Records from a data collection
____________________
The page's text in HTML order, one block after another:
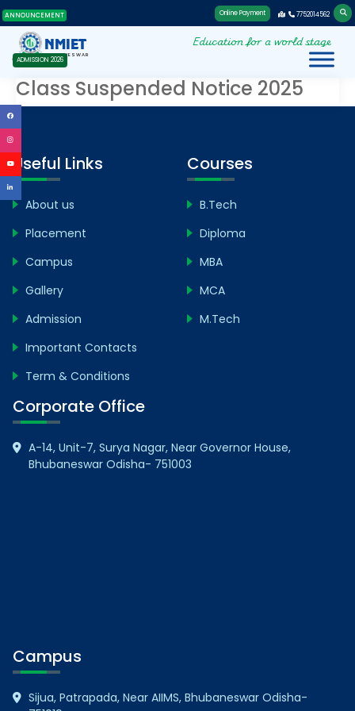
ANNOUNCEMENT Online Payment 7752014562
NMIET
BHUBANESWAR
Education for a world stage
ADMISSION 2026
Class Suspended Notice 2025
Useful Links
About us
Placement
Campus
Gallery
Admission
Important Contacts
Term & Conditions
Courses
B.Tech
Diploma
MBA
MCA
M.Tech
Corporate Office
A-14, Unit-7, Surya Nagar, Near Governor House,
Bhubaneswar Odisha- 751003
Campus
Sijua, Patrapada, Near AIIMS, Bhubaneswar Odisha-
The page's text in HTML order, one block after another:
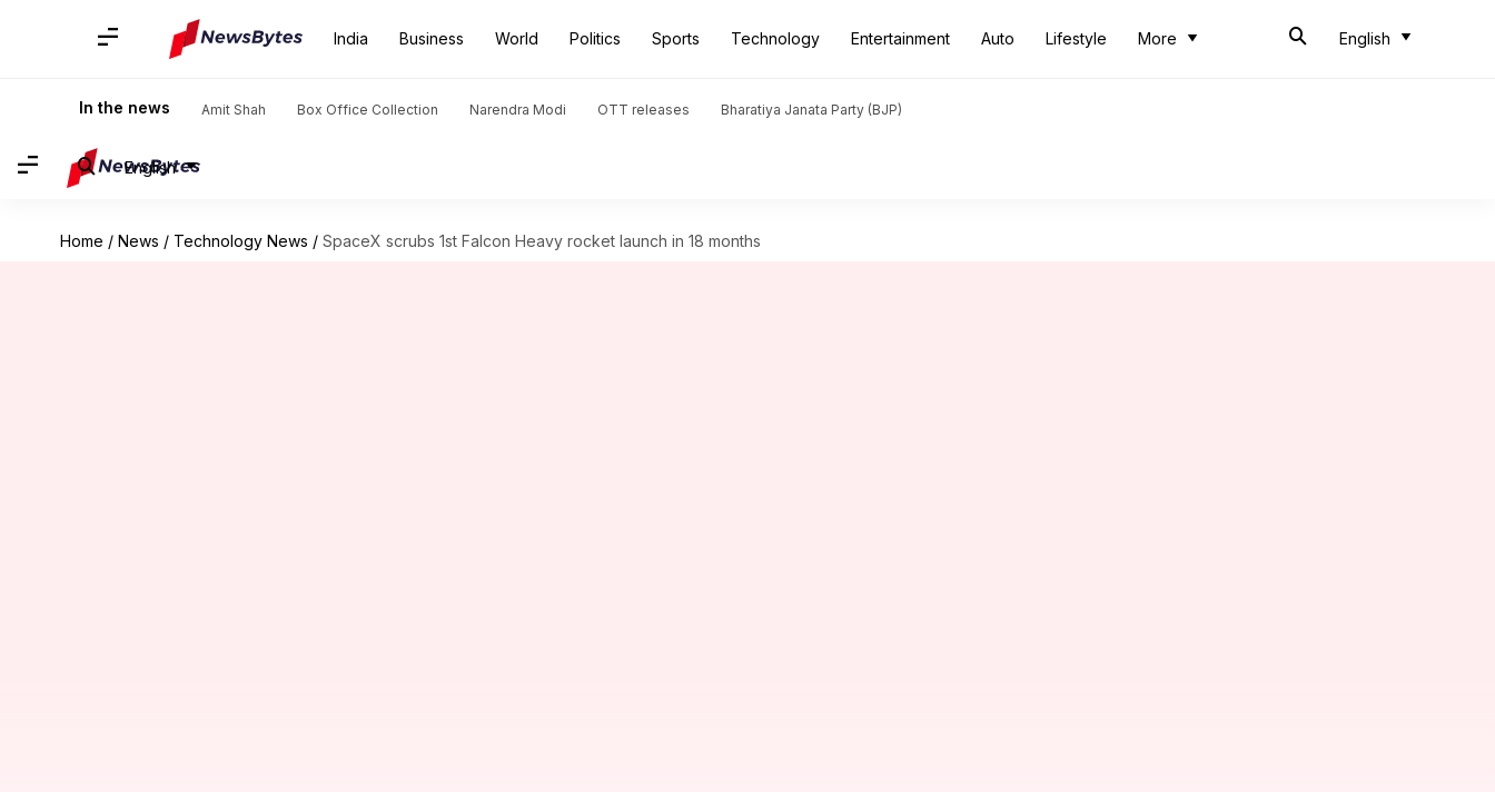
India Business World Politics Sports Technology Entertainment Auto Lifestyle More English
In the news Amit Shah Box Office Collection Narendra Modi OTT releases Bharatiya Janata Party (BJP)
English
Home / News / Technology News / SpaceX scrubs 1st Falcon Heavy rocket launch in 18 months
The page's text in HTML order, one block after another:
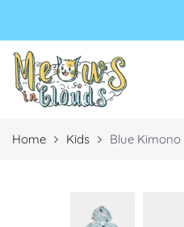
EUR
USD
Home Kids Blue
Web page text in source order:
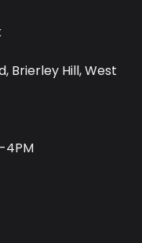
Brierley Hill, West
4PM
____________________
### WHAT THE TASK ASKS:
Print the data above in full and exactly as it appears, skipping the pictures.

### TASK RESULT:
The page's text in HTML order, one block after another:
ANNOUNCEMENT Online Payment 7752014562
NMIET
BHUBANESWAR
Education for a world stage
ADMISSION 2026
Class Suspended Notice 2025
Useful Links
About us
Placement
Campus
Gallery
Admission
Important Contacts
Term & Conditions
Courses
B.Tech
Diploma
MBA
MCA
M.Tech
Corporate Office
A-14, Unit-7, Surya Nagar, Near Governor House,
Bhubaneswar Odisha- 751003
Campus
Sijua, Patrapada, Near AIIMS, Bhubaneswar Odisha-
The page's text in HTML order, one block after another:
India Business World Politics Sports Technology Entertainment Auto Lifestyle More English
In the news Amit Shah Box Office Collection Narendra Modi OTT releases Bharatiya Janata Party (BJP)
English
Home / News / Technology News / SpaceX scrubs 1st Falcon Heavy rocket launch in 18 months
The page's text in HTML order, one block after another:
EUR
USD
Home Kids Blue
Web page text in source order:
Brierley Hill, West
4PM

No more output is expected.